Understanding the Bud Tip Progenitor Cell Niche During Human Lung Development

Abstract

Human development is a complex but fascinating process by which a single fertilized egg grows into three tissue layers, giving rise to diverse organs and tissues that each have unique developmental requirements. Stem and progenitor cells are at the heart of development, whereby they self-renew and make cell fate decisions to create the array of cells that make up an entire organism. The mechanisms that control cell fate are critical for understanding how normal development takes place and how genetic abnormalities, premature birth, and environmental factors influence development. A subset of stem and progenitor cells persist into adulthood and often use regulatory mechanisms that are similar to those used during fetal development, so understanding how stem and progenitor cells are controlled is also important for adult tissue repair following injury and for developing cellular therapies for diseases.

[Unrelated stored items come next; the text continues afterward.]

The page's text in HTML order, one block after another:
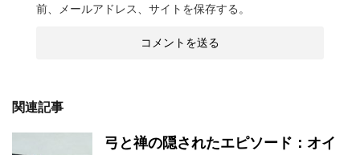
前、メールアドレス、サイトを保存する。
関連記事
弓と禅の隠されたエピソード：オイ
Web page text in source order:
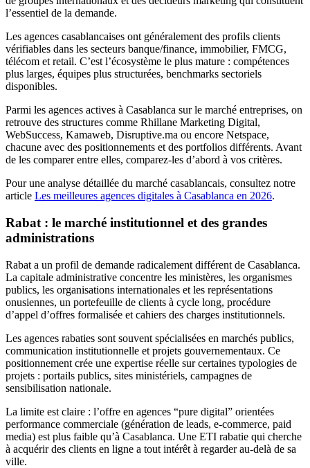
l’essentiel de la demande.
Les agences casablancaises ont généralement des profils clients
vérifiables dans les secteurs banque/finance, immobilier, FMCG,
télécom et retail. C’est l’écosystème le plus mature : compétences
plus larges, équipes plus structurées, benchmarks sectoriels
disponibles.
Parmi les agences actives à Casablanca sur le marché entreprises, on
retrouve des structures comme Rhillane Marketing Digital,
WebSuccess, Kamaweb, Disruptive.ma ou encore Netspace,
chacune avec des positionnements et des portfolios différents. Avant
de les comparer entre elles, comparez-les d’abord à vos critères.
Pour une analyse détaillée du marché casablancais, consultez notre
article Les meilleures agences digitales à Casablanca en 2026.
Rabat : le marché institutionnel et des grandes
administrations
Rabat a un profil de demande radicalement différent de Casablanca.
La capitale administrative concentre les ministères, les organismes
publics, les organisations internationales et les représentations
onusiennes, un portefeuille de clients à cycle long, procédure
d’appel d’offres formalisée et cahiers des charges institutionnels.
Les agences rabaties sont souvent spécialisées en marchés publics,
communication institutionnelle et projets gouvernementaux. Ce
positionnement crée une expertise réelle sur certaines typologies de
projets : portails publics, sites ministériels, campagnes de
sensibilisation nationale.
La limite est claire : l’offre en agences “pure digital” orientées
performance commerciale (génération de leads, e-commerce, paid
media) est plus faible qu’à Casablanca. Une ETI rabatie qui cherche
à acquérir des clients en ligne a tout intérêt à regarder au-delà de sa
ville.
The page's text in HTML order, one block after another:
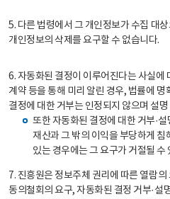
5. 다른 법령에서 그 개인정보가 수집 대
개인정보의 삭제를 요구할 수 없습니다.
6. 자동화된 결정이 이루어진다는 사실에
계약 등을 통해 미리 알린 경우, 법률에
결정에 대한 거부는 인정되지 않으며 설
또한 자동화된 결정에 대한 거부·
재산과 그 밖의 이익을 부당하게
있는 경우에는 그 요구가 거절될 수
7. 진흥원은 정보주체 권리에 따른 열람
동의철회의 요구, 자동화된 결정 거부·설
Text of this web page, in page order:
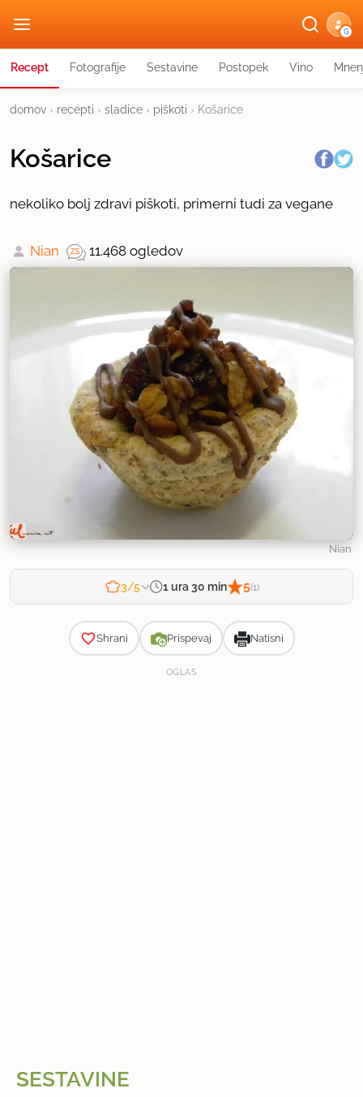
G
Recept Fotografije Sestavine Postopek Vino
domov › recepti › sladice › piškoti › Košarice
Košarice
nekoliko bolj zdravi piškoti, primerni tudi za vegane
Nian 11.468 ogledov
Nian
3/5 1 ura 30 min 5(1)
Shrani Prispevaj Natisni
OGLAS
SESTAVINE
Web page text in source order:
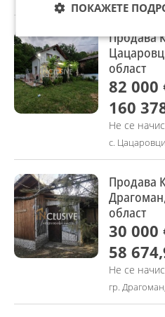
Продава
област
82 000
160
Не се
с.
Продава
област
30 000
58
Не се
гр.
ПОКАЖЕТЕ
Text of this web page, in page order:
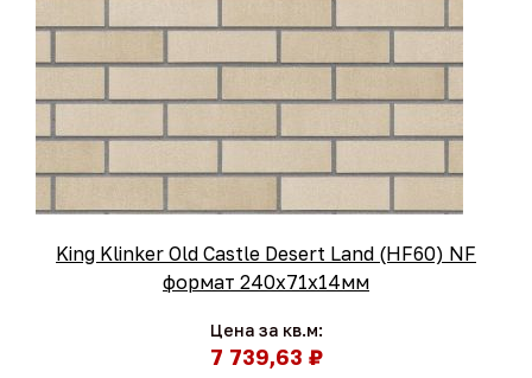
King Klinker Old Castle Desert Land (HF60) NF
формат 240x71x14мм
Цена за кв.м:
7 739,63 ₽
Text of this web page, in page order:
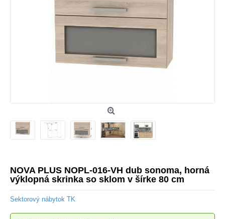
NOVA PLUS NOPL-016-VH dub sonoma, horná
výklopná skrinka so sklom v šírke 80 cm
Sektorový nábytok TK
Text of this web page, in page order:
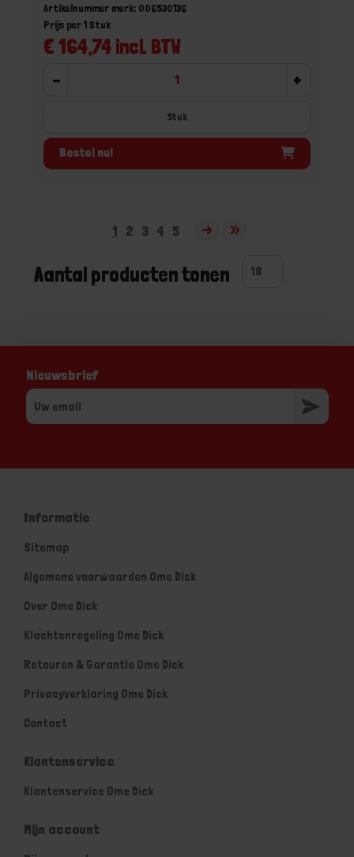
Artikelnummer merk: 006530136
€ 164,74 incl. BTW
Prijs per 1 Stuk
- +
Stuk
Bestel nu!
1 2 3 4 5
Aantal producten tonen
Nieuwsbrief
Informatie
Sitemap
Algemene voorwaarden Ome Dick
Over Ome Dick
Klachtenregeling Ome Dick
Retouren & Garantie Ome Dick
Privacyverklaring Ome Dick
Contact
Klantenservice
Klantenservice Ome Dick
Mijn account
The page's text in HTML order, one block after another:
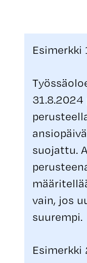
Esimerkki
suojattu.
vain, jos
suurempi.
Esimerkki
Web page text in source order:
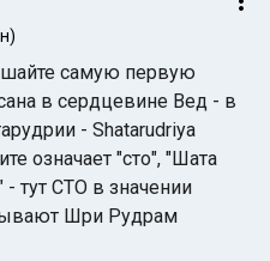
самую первую
в сердцевине Вед - в
- Shatarudriya
означает "сто", "Шата
- тут СТО в значении
Шри Рудрам
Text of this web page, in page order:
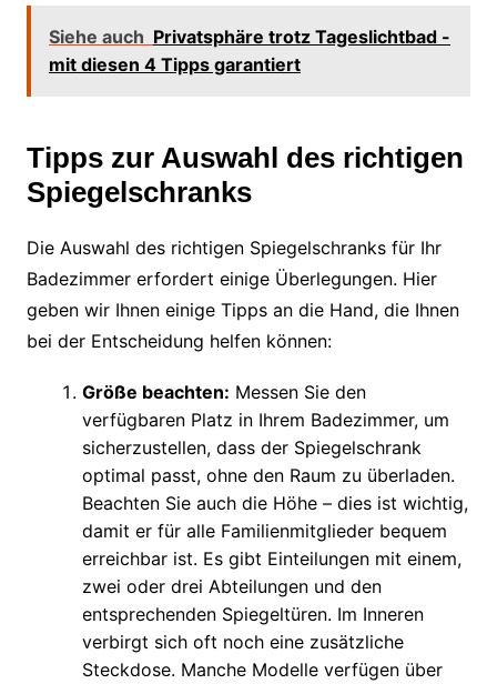
Siehe auch Privatsphäre trotz Tageslichtbad -
mit diesen 4 Tipps garantiert
Tipps zur Auswahl des richtigen
Spiegelschranks
Die Auswahl des richtigen Spiegelschranks für Ihr
Badezimmer erfordert einige Überlegungen. Hier
geben wir Ihnen einige Tipps an die Hand, die Ihnen
bei der Entscheidung helfen können:
Größe beachten: Messen Sie den
verfügbaren Platz in Ihrem Badezimmer, um
sicherzustellen, dass der Spiegelschrank
optimal passt, ohne den Raum zu überladen.
Beachten Sie auch die Höhe – dies ist wichtig,
damit er für alle Familienmitglieder bequem
erreichbar ist. Es gibt Einteilungen mit einem,
zwei oder drei Abteilungen und den
entsprechenden Spiegeltüren. Im Inneren
verbirgt sich oft noch eine zusätzliche
Steckdose. Manche Modelle verfügen über
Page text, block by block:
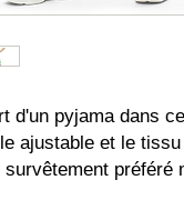
d'un pyjama dans
ajustable et le
préféré
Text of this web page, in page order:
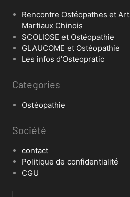
Rencontre Ostéopathes et
Martiaux Chinois
SCOLIOSE et Ostéopathie
GLAUCOME et Ostéopathie
Les infos d’Osteopratic
Categories
Ostéopathie
Société
contact
Politique de confidentialité
CGU
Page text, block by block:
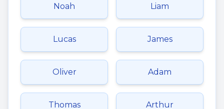
Noah Liam
Lucas James
Oliver Adam
Thomas Arthur

The respiratory epithelium is specified from the ventral-anterior aspect of a common endoderm-derived gut tube, which gives rise to a specialized lung progenitor. These ‘bud tip progenitors’ are maintained through lung development and give rise to all cell types lining the lungs. Bud tip progenitors are regulated by reciprocal signaling with surrounding mesenchyme; however, mesenchymal heterogeneity and function in the developing human lung is poorly understood. The first portion of research in this thesis explores how bud tip progenitors are regulated by mesenchymal cells in their niche. To address this, we interrogated single-cell RNA sequencing data from multiple human lung specimens and identified a mesenchymal cell population present that is highly enriched for expression of the WNT agonist RSPO2. We found that adjacent bud tip progenitors are enriched for the RSPO2 receptor LGR5. Functional experiments using organoid models, explant cultures, and FACS-isolated RSPO2+ mesenchyme show that RSPO2 is a critical niche cue that acts through LGR5 on bud tip progenitors to potentiate WNT signaling in bud tips, which is required for their maintenance and multipotency.

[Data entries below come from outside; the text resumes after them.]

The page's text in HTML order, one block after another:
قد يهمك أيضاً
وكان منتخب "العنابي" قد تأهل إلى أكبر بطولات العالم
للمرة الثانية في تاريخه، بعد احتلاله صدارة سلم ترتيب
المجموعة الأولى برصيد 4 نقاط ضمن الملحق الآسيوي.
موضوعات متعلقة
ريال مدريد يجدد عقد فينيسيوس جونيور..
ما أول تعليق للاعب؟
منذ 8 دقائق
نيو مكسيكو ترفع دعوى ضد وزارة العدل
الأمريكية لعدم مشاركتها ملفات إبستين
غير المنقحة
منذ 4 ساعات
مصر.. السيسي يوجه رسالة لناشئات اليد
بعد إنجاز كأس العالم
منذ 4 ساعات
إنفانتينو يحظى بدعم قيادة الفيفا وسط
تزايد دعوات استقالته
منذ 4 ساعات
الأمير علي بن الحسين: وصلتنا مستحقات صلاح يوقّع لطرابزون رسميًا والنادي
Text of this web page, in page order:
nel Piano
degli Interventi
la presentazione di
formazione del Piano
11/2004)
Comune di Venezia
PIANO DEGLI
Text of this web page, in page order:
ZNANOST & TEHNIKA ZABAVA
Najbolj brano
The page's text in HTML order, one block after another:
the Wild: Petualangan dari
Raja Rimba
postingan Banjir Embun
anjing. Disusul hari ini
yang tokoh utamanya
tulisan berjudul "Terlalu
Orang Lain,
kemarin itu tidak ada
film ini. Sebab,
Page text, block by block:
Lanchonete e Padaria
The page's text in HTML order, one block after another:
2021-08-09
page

Animal models and human tissue have been instrumental in addressing questions pertaining to lung development; however, animal models limit the understanding of huma-specific biology and access to human tissue is limited and burdened by regulatory and ethical considerations. Overcoming many of these limitations are recent advances in iPSC-derived models of human development. The second portion of research in this thesis was aimed at developing an iPSC organoid model enriched with bud tip progenitor-like cells that faithfully recapitulates the bud tip progenitors found in the developing human lung. Building on prior work, we optimized a directed differentiation paradigm to generate spheroids with robust NKX2-1 expression. Spheroids were expanded into organoids that possessed bud tip progenitor-like cells, which increased in number over time. Single cell RNA-sequencing analysis revealed a high degree of transcriptional similarity between induced bud tip progenitors (iBTPs) and in vivo BTPs. Using FACS, iBTPs can be purified and expanded as induced bud tip progenitor organoids (iBTOs), which maintain an enriched population of bud tip progenitors. When iBTOs are directed to differentiate into airway or alveolar cell types using well-established methods, they give rise to organoids composed of organized airway or alveolar epithelium, respectively. Overall, the work in this thesis has increased our understanding in the bud tip progenitor niche influence cell fate decisions and has created an iPSC-derived bud tip progenitor organoid model that can be used to study human lung development.